We found significant overlap between CD4+ VDR and RXR ChIP-seq peaks drawn from a promyelocytic cell line (NB4; Additional file 7: Table S2) (25(OH)D ≥75 19.77-fold, P= 0.0004; 25(OH)D <75 65.14-fold, P<0.0001 [23]) and significant overlap between VDR binding sites in CD4+ cells and those observed previously in LCLs (25(OH)D ≥75 70-fold, P<0.0001; 25(OH)D <75 151.7-fold, P<0.0001; 813/2,776 (29.3%) LCL VDR binding sites overlap with VDR binding sites in CD4+ cells) and MCLs (25(OH)D ≥75 28.75-fold, P<0.0001; 25(OH)D <75 37.17-fold, P<0.0001; 353/1,818 (19.4%) MCL VDR binding sites overlap with VDR binding sites in CD4+ cells) making it likely that our data reflect real VDR binding sites.

Motifless binding has been described by the ENCODE project with characteristically greater enrichment of DNase I hypersensitivity than binding sites with classical motifs [35]. We confirmed this in the previous LCL and MCL VDR ChIP-seq datasets by dividing binding sites into those with or without a VDR-like motif as detailed above. Intervals containing the VDR-like motif had less enrichment of DNase I peaks in GM12878 LCLs than those intervals lacking that motif (LCL peaks with a VDR-like motif (LCLmotif), 24.6-fold, P<0.0001; LCL peaks without a VDR-like motif (LCLno motif), 27.8-fold, P<0.0001; LCLmotif versus LCLno motif P= 0.0002; MCLmotif, 13.5-fold, P<0.0001; MCLno motif, 18.0-fold, P<0.0001; MCLmotif versus MCLno motif P= 0.0002). VDR ChIP-seq peaks in the CD4+ cells in this study overlapped more with binding sites in LCLs and MCLs lacking binding motifs than those with motifs (LCLmotif 37.4-fold, P<0.0001; LCLno motif 79.4-fold, P<0.0001; LCLmotif versus LCLno motif P= 0.0002; MCLmotif, 17.7-fold, P<0.0001; MCLno motif, 32.3-fold, P<0.0001; MCLmotif versus MCLno motif P= 0.0002).

VDR co-factors, chromatin state and calcitriol-responsive gene expression

We found significant overlap between the known VDR co-factors SP1 in GM12878 cells (VD ≥75 45.86-fold, P<0.0001; 25(OH)D <75 76.8-fold, P<0.0001), ETS1 in GM12878 cells (25(OH)D ≥75 145.4-fold, P<0.0001; 25(OH)D <75 373.5-fold, P<0.0001), NR4A1 in K562 cells (25(OH)D ≥75 12.5-fold, P<0.0001; 25(OH)D <75 19.4-fold, P<0.0001) and c-MYC in K562 cells (25(OH)D ≥75 83.9-fold, P<0.0001; 25(OH)D <75 155.4-fold, P<0.0001).
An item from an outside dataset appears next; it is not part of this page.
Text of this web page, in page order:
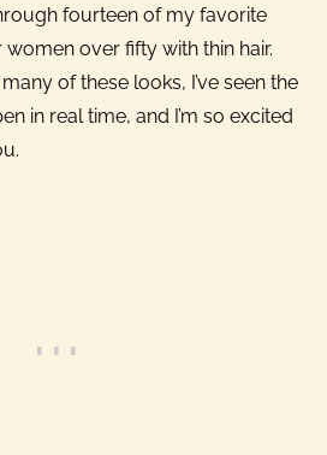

ChIP-seq data were from the UCSC Genome Browser and our VDR binding sites [See Additional file 7: Table S2; Figure 2] [31]. Given our finding that some VDR ChIP-seq peaks were enriched for CTCF motifs, we analyzed overlap with known CTCF binding intervals in K562 cells and again found significant overlap (25(OH)D ≥75 22.26-fold, P<0.0001; 25(OH)D <75 17.16-fold, P<0.0001). There was also significant overlap with open chromatin in Th1 cells, as determined by DNase I hypersensitivity regions (25(OH)D ≥75 18.93-fold, P<0.0001; 25(OH)D <75 23.71-fold, P<0.0001). For each of these analyses apart from CTCF, 25(OH)D <75 was significantly more enriched for the tested genomic features than 25(OH)D ≥ 5 [See Additional file 7: Table S2].

Figure 2
figure 2

Overlap of VDR ChIP-seq peaks with genomic features. 25(OH)D ≥75, samples with 25-hydroxyvitamin D ≥75 nM; 25(OH)D <75, samples with 25-hydroxyvitamin D <75 nM; ChIP-seq, chromatin immunoprecipitation and massively parallel sequencing; LCL, lymphoblastoid cell line; MCL, monocytic cell line; VDR, vitamin D receptor.

VDR ChIP-seq peaks showed the highest enrichment for chromatin marks in GM12878 cells associated with transcriptional regulation (H3K27Ac, H2A.Z, H3K4me1, H3K4me2, H3K4me3 and H3K9Ac) and far lower enrichment for a repressive chromatin mark (H3K9me3) [See Additional file 7: Table S2; Figure 3] [35].

Figure 3
figure 3

Overlap of VDR ChIP-seq peaks with chromatin marks. 25(OH)D ≥75, samples with 25-hydroxyvitamin D ≥75 nM; 25(OH)D <75, samples with 25-hydroxyvitamin D <75 nM; ChIP-seq, chromatin immunoprecipitation and massively parallel sequencing; VDR, vitamin D receptor. All bars shown are significant at P<0.0001.

There was significant enrichment of VDR binding within 5 kb of genes responsive to 1,25D3 treatment detected from microarray expression data in LCLs (25(OH)D ≥75 3.86-fold, P<0.0001; 25(OH)D <75 2.98-fold, P= 0.0002; 25(OH)D ≥75 versus 25(OH)D <75 P= 0.004) [9].

Given the relatively high proportion of intergenic VDR binding sites, we tested for overlap with sites of known chromatin looping in GM12878 cells in pilot ENCODE regions [34]. There was significant but low magnitude overlap of VDR binding and chromatin looping in 25(OH)D ≥75 samples but not 25(OH)D <75 samples (25(OH)D ≥75 1.07-fold, P= 0.002; 25(OH)D <75 0.73-fold, P= 0.83; 25(OH)D ≥75 versus 25(OH)D <75 P= 0.01).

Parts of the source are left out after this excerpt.